# Are Fish Actually Pets?



## Mizzkitt (Mar 23, 2018)

I used to think that since you could not pat it or play with it then an aquarium full of fish could not be pets.

However, watching someone connect with their fish has made me change my mind. The fish do seem to know and respond to their owner. They follow his finger on the glass while when I approach they ran for cover. Mesmerizing is the only way to describe it.

But I still draw the line at calling snakes and spiders pets


----------



## Camper6 (Mar 23, 2018)

Mizzkitt said:


> I used to think that since you could not pat it or play with it then an aquarium full of fish could not be pets.
> 
> However, watching someone connect with their fish has made me change my mind. The fish do seem to know and respond to their owner. They follow his finger on the glass while when I approach they ran for cover. Mesmerizing is the only way to describe it.
> 
> But I still draw the line at calling snakes and spiders pets



Anything you take care of such as feed and clean is a pet.

Spiders look after themselves.

I have a goldfish.  He gets all excited when he sees me coming.


----------



## Mizzkitt (Mar 23, 2018)

Just one goldfish Camper....isn't he lonely?


----------



## IKE (Mar 23, 2018)

Mizzkitt said:


> Just one goldfish Camper....isn't he lonely?



I think that I'd have to have at least two......even goldfish need love.


----------



## Gary O' (Mar 23, 2018)

IKE said:


> I think that I'd have to have at least two......even goldfish need love.
> 
> 
> View attachment 50143


Don't know about goldfish, but some species love each other very much, for dinner
not good to be little around the big ones


----------



## Ruth n Jersey (Mar 23, 2018)

Yes, I think fish are pets. My Grandpa had a pet cricket in the basement. Every night after dinner he would go down the stairs and sit on the last step and make a chirping noise. Soon the little cricket came out and my Grandpa would  hand feed him a bit of food. The cricket was particularly fond of tomatoes.


----------



## ClassicRockr (Mar 23, 2018)

We use to have a 5-gallon aquarium that had a male Betta that was very colorful. This was our first aquarium and it did take quite a bit of work to take care of it. Changing water and feeding. We put some live aquatic plants inside, a few Ghost Shrimp and a snail. Had a Water Test Kit and some Fish Medical fluids. The shrimp and snail helped keep the tank clean. Actually, we had two Betta's at different times. One died, so we got another one. After that one died, we had enough. Sold the aquarium and everything at a garage sale.

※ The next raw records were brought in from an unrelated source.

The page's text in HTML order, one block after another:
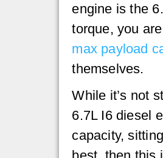
engine is the
torque, you
max payload
themselves.
While it’s not
6.7L I6 diesel
capacity,
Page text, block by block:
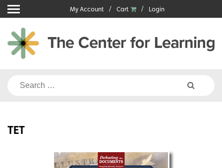
Skip
to
content
My Account Cart Login
Search
TET
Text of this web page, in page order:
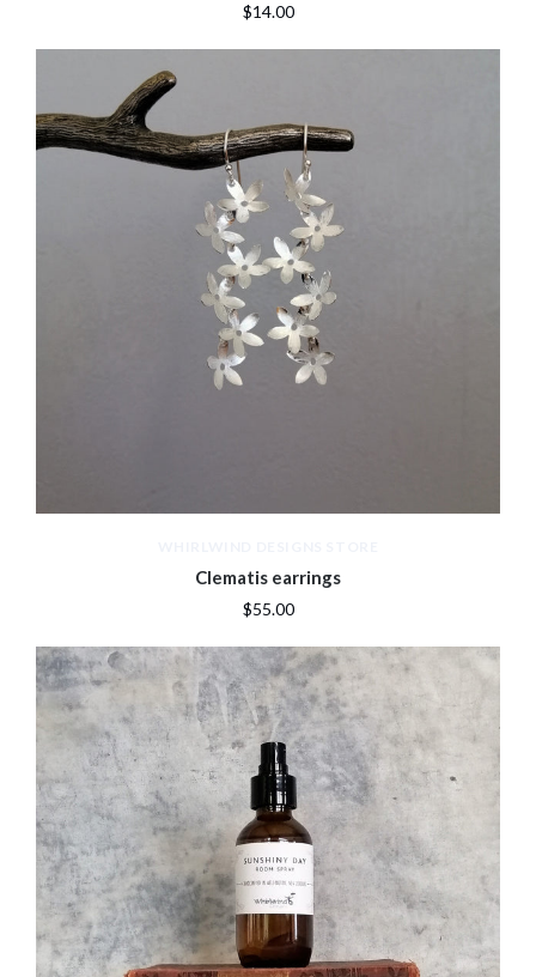
$14.00
Clematis earrings
$55.00
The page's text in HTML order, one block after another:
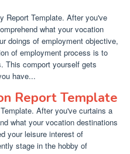
Report Template. After you've
what your vocation
doings of employment objective,
of employment process is to
This comport yourself gets
have...
Report Template
After you've curtains a
what your vocation destinations
your leisure interest of
stage in the hobby of
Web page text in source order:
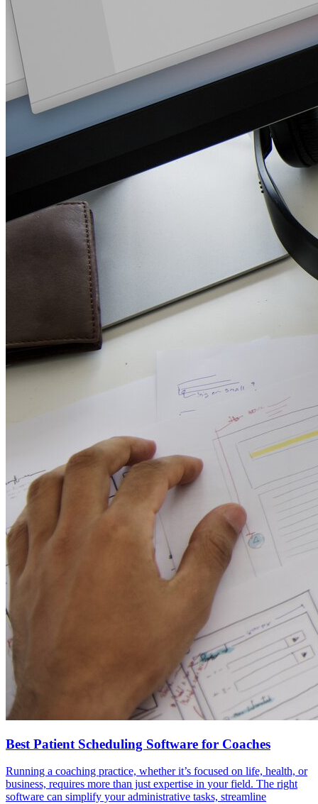
Best Patient Scheduling Software for Coaches
Running a coaching practice, whether it’s focused on life, health, or
business, requires more than just expertise in your field. The right
software can simplify your administrative tasks, streamline
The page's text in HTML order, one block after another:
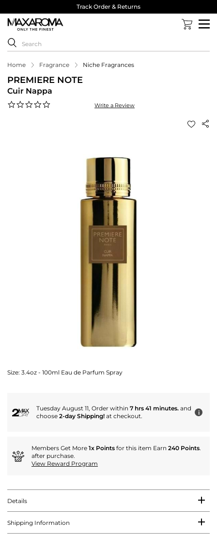
Track Order & Returns
Home Fragrance Niche Fragrances
PREMIERE NOTE
Cuir Nappa
Write a Review
Size: 3.4oz - 100ml Eau de Parfum Spray
Tuesday August 11, Order within 7 hrs 41 minutes. and
choose 2-day Shipping! at checkout. i
Members Get More 1x Points for this item Earn 240 Points.
after purchase.
View Reward Program
Details
Shipping Information
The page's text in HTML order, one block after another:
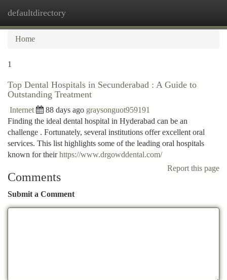
defaultdirectory
Home
1
Top Dental Hospitals in Secunderabad : A Guide to
Outstanding Treatment
Internet 88 days ago graysonguot959191
Finding the ideal dental hospital in Hyderabad can be an
challenge . Fortunately, several institutions offer excellent oral
services. This list highlights some of the leading oral hospitals
known for theirhttps://www.drgowddental.com/
Report this page
Comments
Submit a Comment

During the time we had both, it was pretty cool, but as already stated, quite a bit of work. Our next pet, if able to get one after we move, will be a Shih Tzu pup or a little older. Unfortunately, unlike here, most apartments where we are looking to move, don't allow pets. 

Actually, we get along with a dog much better than a fish.


----------



## SifuPhil (Mar 23, 2018)

I've had both fresh- and salt-water fish and I would consider them pets. Yes, they DO recognize you after a while.


----------



## Camper6 (Mar 23, 2018)

Mizzkitt said:


> Just one goldfish Camper....isn't he lonely?

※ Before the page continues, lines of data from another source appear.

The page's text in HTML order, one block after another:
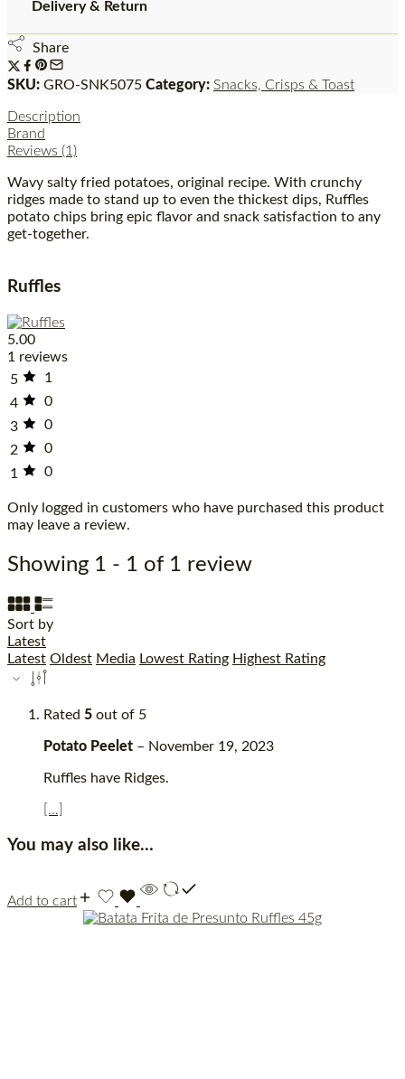
Share
SKU: GRO-SNK5075 Category: Snacks, Crisps & Toast
Delivery & Return
Description
Brand
Reviews (1)
Wavy salty fried potatoes, original recipe. With crunchy
ridges made to stand up to even the thickest dips, Ruffles
potato chips bring epic flavor and snack satisfaction to any
get-together.
Ruffles
5.00
1 reviews
5
1
4
0
3
0
2
0
1
0
Only logged in customers who have purchased this product
may leave a review.
Showing 1 - 1 of 1 review
Sort by
Latest
Latest Oldest Media Lowest Rating Highest Rating
Rated 5 out of 5
Potato Peelet – November 19, 2023
Ruffles have Ridges.
[...]
You may also like…
Add to cart
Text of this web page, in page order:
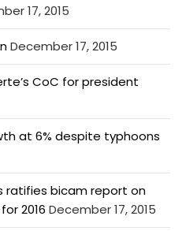
17, 2015
December 17, 2015
CoC for president
at 6% despite typhoons
ratifies bicam report on
2016 December 17, 2015
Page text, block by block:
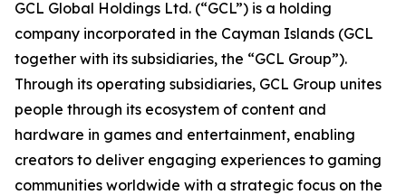
GCL Global Holdings Ltd. (“GCL”) is a holding
company incorporated in the Cayman Islands (GCL
together with its subsidiaries, the “GCL Group”).
Through its operating subsidiaries, GCL Group unites
people through its ecosystem of content and
hardware in games and entertainment, enabling
creators to deliver engaging experiences to gaming
communities worldwide with a strategic focus on the
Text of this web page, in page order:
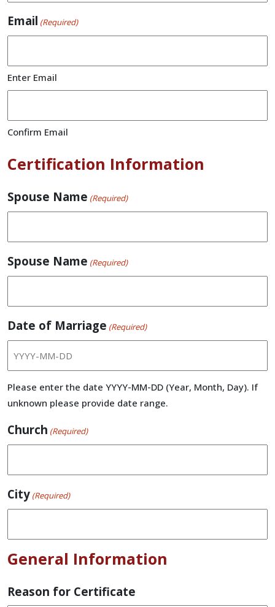
Email (Required)
Enter Email
Confirm Email
Certification Information
Spouse Name (Required)
Spouse Name (Required)
Date of Marriage (Required)
Please enter the date YYYY-MM-DD (Year, Month, Day). If
unknown please provide date range.
Church (Required)
City (Required)
General Information
Reason for Certificate
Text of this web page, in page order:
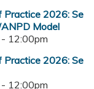
Practice 2026: Se
Model
12:00pm
Practice 2026: Se
12:00pm

On the contrary.  When it comes to fish they like to be alone. Depends on the type of fish.

Like humans.  Some prefer mates.  Some don't.


----------



## SeaBreeze (Mar 23, 2018)

Camper6 said:


> Anything you take care of such as feed and clean is a pet.
> 
> Spiders look after themselves.
> 
> I have a goldfish.  He gets all excited when he sees me coming.



I agree, anything you care for and depends on you for food, etc. is considered a pet.  Even people with a tarantula considers it a pet because they are usually kept in an enclosure and depend on the owner for food and care.  I've had some fresh water fish in aquariums in the past, but never really bonded with the fish, I cared for them as best I knew how, but eventually they ended up dying on me, so my fish days were few.

My nephew had a white rat and a couple of snakes a long time ago, and he definitely considered them his pets, and did connect with them.


----------



## SifuPhil (Mar 24, 2018)

Camper6 said:


> Anything you take care of such as feed and clean is a pet.



So when I took care of my ailing roommate, she was considered my pet?


----------



## Camper6 (Mar 24, 2018)

SifuPhil said:


> So when I took care of my ailing roommate, she was considered my pet?



If you desire to call her that.  Why not?


----------



## SifuPhil (Mar 24, 2018)

Camper6 said:


> If you desire to call her that.  Why not?



That's just wrong.


----------



## Camper6 (Mar 25, 2018)

SifuPhil said:


> That's just wrong.



So then don't do it.


----------



## HazyDavey (Mar 25, 2018)

The Wife's fish go nuts when she gets close to the tank. Especially when it's feeding time.


----------



## SifuPhil (Mar 25, 2018)

Camper6 said:


> So then don't do it.



Your definition, not mine.


----------



## Camper6 (Mar 25, 2018)

SifuPhil said:


> Your definition, not mine.



You were the one that asked the question.   You had it figured out before you asked it.

We were trying to find a definition of determining whether a fish was a pet or not, not a human you can communicate with.  Fish don't talk.

In the absence of other evidence, I think my definition was spot on.


----------



## Gary O' (Mar 25, 2018)

Camper6 said:


> You were the one that asked the question.   You had it figured out before you asked it.
> 
> We were trying to find a definition of determining whether a fish was a pet or not, not a human you can communicate with.  Fish don't talk.
> 
> In the absence of other evidence, I think my definition was spot on.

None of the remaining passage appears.